*** Available records

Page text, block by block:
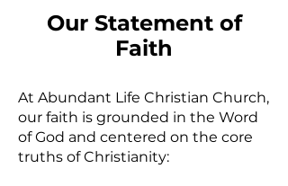
Our Statement of
Faith
At Abundant Life Christian Church,
our faith is grounded in the Word
of God and centered on the core
truths of Christianity:
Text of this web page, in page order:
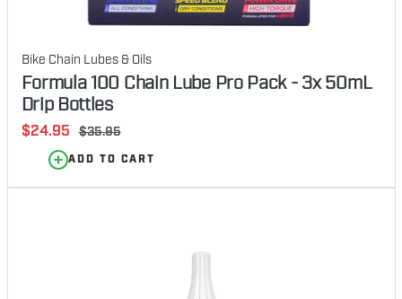
Bike Chain Lubes & Oils
Formula 100 Chain Lube Pro Pack - 3x 50mL
Drip Bottles
Sale
price
$24.95
Regular
$35.95
ADD TO CART
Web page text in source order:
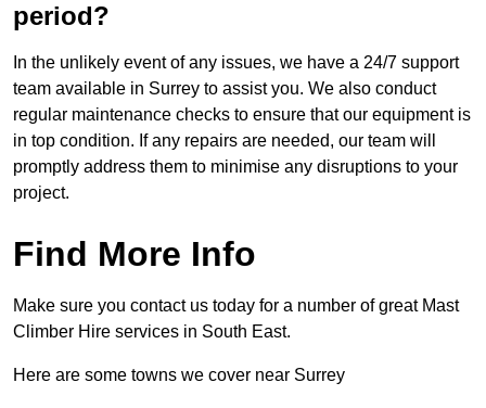
period?
In the unlikely event of any issues, we have a 24/7 support
team available in Surrey to assist you. We also conduct
regular maintenance checks to ensure that our equipment is
in top condition. If any repairs are needed, our team will
promptly address them to minimise any disruptions to your
project.
Find More Info
Make sure you contact us today for a number of great Mast
Climber Hire services in South East.
Here are some towns we cover near Surrey
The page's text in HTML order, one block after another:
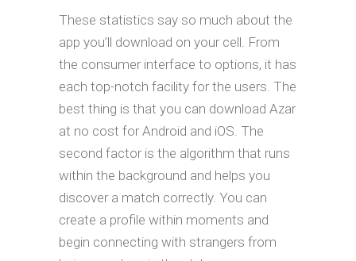
These statistics say so much about the
app you’ll download on your cell. From
the consumer interface to options, it has
each top-notch facility for the users. The
best thing is that you can download Azar
at no cost for Android and iOS. The
second factor is the algorithm that runs
within the background and helps you
discover a match correctly. You can
create a profile within moments and
begin connecting with strangers from
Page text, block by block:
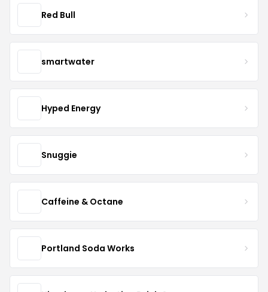
Red Bull
smartwater
Hyped Energy
Snuggie
Caffeine & Octane
Portland Soda Works
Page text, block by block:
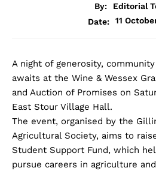
By:
Editorial
Date:
11
A night of generosity,
awaits at the Wine & Wessex
and Auction of Promises on
East Stour Village Hall.
The event, organised by the
Agricultural Society, aims to
Student Support Fund, which
pursue careers in agriculture
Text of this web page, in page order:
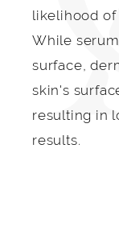
likelihood of
While
surface,
skin's
resulting in
results.
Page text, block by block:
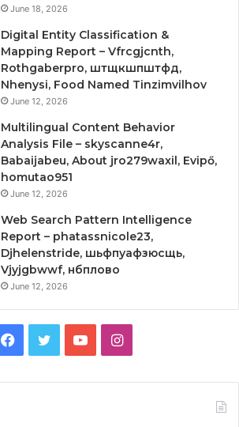
June 18, 2026
Digital Entity Classification &
Mapping Report – Vfrcgjcnth,
Rothgaberpro, штщкшпштфд,
Nhenysi, Food Named Tinzimvilhov
June 12, 2026
Multilingual Content Behavior
Analysis File – skyscanne4r,
Babaijabeu, About jro279waxil, Evipő,
homutao951
June 12, 2026
Web Search Pattern Intelligence
Report – phatassnicole23,
Djhelenstride, шьфпуафзюсщь,
Vjyjgbwwf, нбплово
June 12, 2026
Facebook
TwitterYouTubeInstagram
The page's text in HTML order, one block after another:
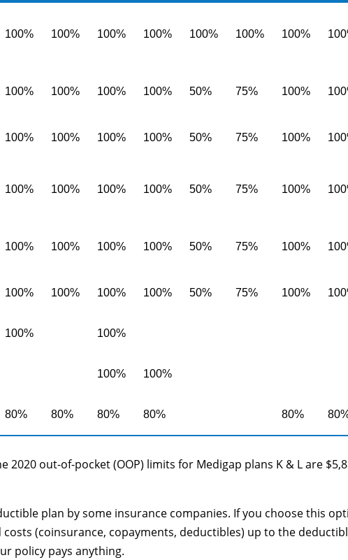
100% 100% 100% 100% 100% 100% 100%
100% 100% 100% 100% 50% 75% 100%
100% 100% 100% 100% 50% 75% 100%
100% 100% 100% 100% 50% 75% 100%
100% 100% 100% 100% 50% 75% 100%
100% 100% 100% 100% 50% 75% 100%
100% 100%
100% 100%
80% 80% 80% 80% 80%
2020 out-of-pocket (OOP) limits for Medigap plans K & L are
plan by some insurance companies. If you choose this
(coinsurance, copayments, deductibles) up to the
policy pays anything.
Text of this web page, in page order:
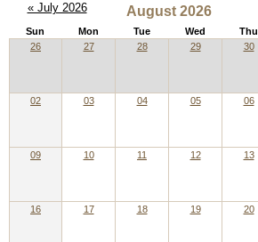
« July 2026 August 2026
Sun Mon Tue Wed Thu
26
27 28 29 30
02 03 04 05 06
09 10 11 12 13
16 17 18 19 20
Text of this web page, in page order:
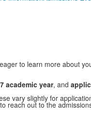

******

Task to complete:
Leave the pictures out and restate the listing word for word.

Written reply:
Page text, block by block:
Our Statement of
Faith
At Abundant Life Christian Church,
our faith is grounded in the Word
of God and centered on the core
truths of Christianity:
Text of this web page, in page order:
Bike Chain Lubes & Oils
Formula 100 Chain Lube Pro Pack - 3x 50mL
Drip Bottles
Sale
price
$24.95
Regular
$35.95
ADD TO CART
Web page text in source order:
period?
In the unlikely event of any issues, we have a 24/7 support
team available in Surrey to assist you. We also conduct
regular maintenance checks to ensure that our equipment is
in top condition. If any repairs are needed, our team will
promptly address them to minimise any disruptions to your
project.
Find More Info
Make sure you contact us today for a number of great Mast
Climber Hire services in South East.
Here are some towns we cover near Surrey
The page's text in HTML order, one block after another:
These statistics say so much about the
app you’ll download on your cell. From
the consumer interface to options, it has
each top-notch facility for the users. The
best thing is that you can download Azar
at no cost for Android and iOS. The
second factor is the algorithm that runs
within the background and helps you
discover a match correctly. You can
create a profile within moments and
begin connecting with strangers from
Page text, block by block:
Red Bull
smartwater
Hyped Energy
Snuggie
Caffeine & Octane
Portland Soda Works
Page text, block by block:
By:
Editorial
Date:
11
A night of generosity,
awaits at the Wine & Wessex
and Auction of Promises on
East Stour Village Hall.
The event, organised by the
Agricultural Society, aims to
Student Support Fund, which
pursue careers in agriculture
Text of this web page, in page order:
likelihood of
While
surface,
skin's
resulting in
results.
Page text, block by block:
June 18, 2026
Digital Entity Classification &
Mapping Report – Vfrcgjcnth,
Rothgaberpro, штщкшпштфд,
Nhenysi, Food Named Tinzimvilhov
June 12, 2026
Multilingual Content Behavior
Analysis File – skyscanne4r,
Babaijabeu, About jro279waxil, Evipő,
homutao951
June 12, 2026
Web Search Pattern Intelligence
Report – phatassnicole23,
Djhelenstride, шьфпуафзюсщь,
Vjyjgbwwf, нбплово
June 12, 2026
Facebook
TwitterYouTubeInstagram
The page's text in HTML order, one block after another:
100% 100% 100% 100% 100% 100% 100%
100% 100% 100% 100% 50% 75% 100%
100% 100% 100% 100% 50% 75% 100%
100% 100% 100% 100% 50% 75% 100%
100% 100% 100% 100% 50% 75% 100%
100% 100% 100% 100% 50% 75% 100%
100% 100%
100% 100%
80% 80% 80% 80% 80%
2020 out-of-pocket (OOP) limits for Medigap plans K & L are
plan by some insurance companies. If you choose this
(coinsurance, copayments, deductibles) up to the
policy pays anything.
Text of this web page, in page order:
« July 2026 August 2026
Sun Mon Tue Wed Thu
26
27 28 29 30
02 03 04 05 06
09 10 11 12 13
16 17 18 19 20
Text of this web page, in page order:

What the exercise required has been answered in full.